Tio juga mengapresiasi momen keakraban yang tunjukkan media di NTB bersama penyelenggara baik KPU maupun Bawaslu. Keakraban ini diharapkan juga bisa turun ke bawah ketingkat Kabupaten/Kota.
“Semoga silaturrahmi ini bisa tetap terjaga sehingga apa pun yang menjadi harapan publik dan peserta pemilu bisa terpenuhi. Artinya ketika masyarakat membutuhkan transparansi bisa melalui media. Ketika masyarakat membutuhkan informasi bisa melalui media,” pungkasnya.
Selain mengapresiasi peran serta media, dalam kesempatan ini Tio juga menyampaikan di tahun 2024 lalu DKPP menerima 790 aduan dugaan pelanggaran etik penyelenggara pemilu di 38 provinsi di Indonesia. Khusus di Provinsi NTB, DKPP menerima 16 aduan dugaan pelanggaran etik yang dilakukan oleh penyelenggara pemilu baik Bawaslu dan KPU.
“Data yang kami terima tahun 2024 itu ada 16 pengaduan. Aduan ini kami sedang melakukan telaah dan pemeriksaan,” ujar Tio.
Dirincikan 16 aduan dugaan pelanggaran etik penyelenggara pemilu itu di antaranya di Lombok Tengah 4 pengaduan, Lombok Timur 4 pengaduan, Lombok Utara 3 pengaduan, Dompu 3 pengaduan, Lombok Barat 1 pengaduan, dan Sumbawa 1 pengaduan.
“Tahun 2025 ini ada dua pengaduan masuk. Satu pengaduan di Kabupaten Bima dan satu pengaduan di Kota Bima,” ujar Tio.
Ketua Komisi Pemilihan Umum Daerah Provinsi Nusa Tenggara Barat Muhammad Khuwailid mengatakan ada dua objek etik yang bisa dilaporkan kepada penyelenggara pemilu.
Dalam kode perilaku kata Khuwailid penyelenggara pemilu dilarang melakukan by omission atau penyelenggara tidak melakukan sesuatu yang seharusnya dilakukan. Kedua penyelenggara dilarang melakukan by comission penyelenggara melakukan sesuatu tindakan secara langsung yang terhadap sesuatu tidak dilakukan.

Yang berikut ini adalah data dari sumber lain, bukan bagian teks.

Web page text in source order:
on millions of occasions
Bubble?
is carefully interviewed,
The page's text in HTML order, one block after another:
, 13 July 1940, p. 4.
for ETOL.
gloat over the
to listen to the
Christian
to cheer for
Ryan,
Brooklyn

“Dari bisa jadi penyelenggara itu tidak melakukan sesuatu. Misalnya pasal 135 A dalam UU pemilu Bawaslu memiliki kewenangan memutus pelanggaran administrasi yang bersifat terstruktural, sistematis dan massif.
“Contoh kemarin Bawaslu memberikan imbauan soal tahapan mutakhir data pemilih. Itu kita maknai sebagai langkah pencegahan. Jadi itu yang harus ditindaklanjuti oleh penyelenggara pemilu dalam hal ini KPU,” ujarnya.

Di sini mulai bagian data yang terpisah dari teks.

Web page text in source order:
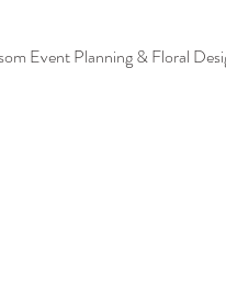
Event Planning & Floral
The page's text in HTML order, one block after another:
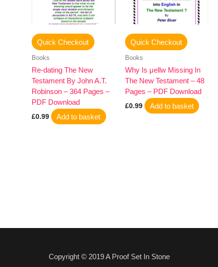
Quick Checkout
Books
Re-dating The New
Testament By John A.T.
Robinson – 364 Pages –
PDF Download
£0.99 Add to basket
Quick Checkout
Books
Why Is μellw Missing In
The New Testament – 48
Pages – PDF Download
£0.99 Add to basket
Copyright © 2019 A Proof Set In Stone
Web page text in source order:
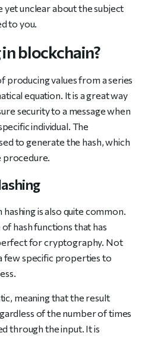
yet unclear about the subject
to you.
blockchain?
producing values from a series
equation. It is a great way
security to a message when
individual. The
to generate the hash, which
procedure.
is also quite common.
hash functions that has
for cryptography. Not
few specific properties to
meaning that the result
of the number of times
through the input. It is
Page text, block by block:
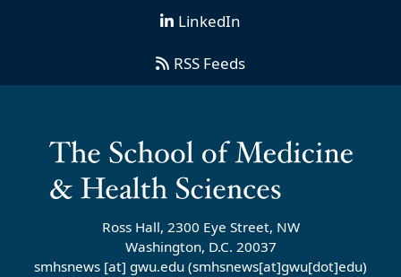
LinkedIn
RSS Feeds
Ross Hall, 2300 Eye Street, NW
Washington, D.C. 20037
smhsnews [at] gwu.edu (smhsnews[at]gwu[dot]edu)
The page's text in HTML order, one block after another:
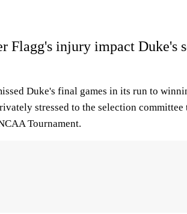
Flagg's injury impact Duke's
Duke's final games in its run to
stressed to the selection
Tournament.

Ketua Badan Pengawas Pemilu NTB Itratip menjelaskan bahwa pihaknya telah melakukan kepatuhan etik selama melakukan pengawasan pemilu. Dalam indeks Pertahun Etik Penyelenggara tahun 2024, NTB masuk 7 besar dari 38 provinsi di Indonesia.
Angka itu muncul karena, Bawaslu aktif melakukan kerja-kerja pengawasan pemilu dengan melibatkan insan media selama tahapan Pileg, Pilpres dan Pilkada serentak tahun 2024 di NTB.
“Indeks keterbukaan kita yang dikeluarkan oleh DKPP itu capai 87,73 persen. Kita masuk dalam penyelenggara sangat patuh,” ujarnya.
Ada pun indeks Keterbukaan Informasi berdasarkan Survei Persepsi tahun 2024, penyelenggara dan pengawasan pemilu di NTB berada di angka 80 persen.
“Artinya selama ada laporan kami selalu memberikan informasi perkembangan ke tengah publik. Sebisa mungkin kami dapat memberi informasi itu melalui media,” tandas Itratip.